Israël vient de recevoir les dix commandements au Sinaï. Le chapitre 23 poursuit le livre de l'alliance commencé au chapitre 21 : des lois pratiques qui règlent la vie quotidienne du peuple élu. Après les lois sur la justice envers le prochain et l'étranger viennent celles sur le sabbat, l'année sabbatique et les trois grandes fêtes annuelles. Le chapitre se termine par une promesse extraordinaire : Dieu enverra son ange devant Israël pour le conduire jusqu'à Canaan, à condition que le peuple lui obéisse et rejette toute alliance avec les dieux des nations. Ce chapitre montre ainsi que la loi morale et la promesse de la grâce marchent ensemble. Dieu ne se contente pas de délivrer, il façonne un peuple saint et le conduit lui même vers l'héritage promis.


Leçons pour aujourd'hui


1. Une justice qui ne se vend à personne

"Tu ne suivras point la multitude pour faire le mal ; et tu ne déposeras point dans un procès en te mettant du côté du grand nombre, pour violer la justice." (Exode 23:2)
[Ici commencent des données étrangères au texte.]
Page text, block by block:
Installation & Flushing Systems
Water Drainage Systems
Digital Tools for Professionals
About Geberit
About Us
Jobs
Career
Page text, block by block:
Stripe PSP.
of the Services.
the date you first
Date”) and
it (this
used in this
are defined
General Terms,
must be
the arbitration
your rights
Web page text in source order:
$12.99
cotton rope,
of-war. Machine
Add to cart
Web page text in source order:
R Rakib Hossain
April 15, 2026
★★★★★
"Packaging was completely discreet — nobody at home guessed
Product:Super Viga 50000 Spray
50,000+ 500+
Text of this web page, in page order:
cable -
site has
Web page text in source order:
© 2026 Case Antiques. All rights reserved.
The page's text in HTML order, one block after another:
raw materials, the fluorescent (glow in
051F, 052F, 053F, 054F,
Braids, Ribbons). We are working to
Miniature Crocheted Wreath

Dieu refuse ici deux tentations opposées : céder à la pression du plus grand nombre, et par réaction, favoriser systématiquement le faible par sentimentalisme (Exode 23:3). La justice biblique n'est ni populiste ni misérabiliste, elle est fondée sur la vérité de Dieu seul. Calvin rappelait que la loi morale demeure la règle permanente de vie du croyant, précisément parce qu'elle reflète le caractère immuable de Dieu et non les fluctuations de l'opinion.

Aujourd'hui encore, l'Église est tentée de calquer ses positions sur l'air du temps ; le chrétien réformé sait que la vérité ne se détermine pas à la majorité.
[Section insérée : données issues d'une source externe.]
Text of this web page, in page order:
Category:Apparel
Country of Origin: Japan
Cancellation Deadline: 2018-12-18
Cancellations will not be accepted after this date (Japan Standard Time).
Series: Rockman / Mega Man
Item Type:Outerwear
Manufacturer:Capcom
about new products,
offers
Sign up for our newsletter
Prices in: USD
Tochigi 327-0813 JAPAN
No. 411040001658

2. Le repos qui proclame que Dieu seul pourvoit

"Pendant six jours, tu feras ton ouvrage. Mais le septième jour, tu te reposeras, afin que ton boeuf et ton âne aient du repos, afin que le fils de ton esclave et l'étranger aient du relâche." (Exode 23:12)

Le sabbat n'est pas un luxe, c'est une confession de foi hebdomadaire : Israël proclame par son repos que sa subsistance ne dépend pas de son propre labeur mais de la bénédiction souveraine de Dieu. Matthew Henry notait que ce commandement protège même les plus vulnérables du foyer, l'esclave et l'étranger, preuve que le repos que Dieu institue est un acte de miséricorde autant que d'adoration.

Se reposer en Christ, cesser de vouloir se justifier par ses œuvres, voilà l'accomplissement ultime de ce sabbat.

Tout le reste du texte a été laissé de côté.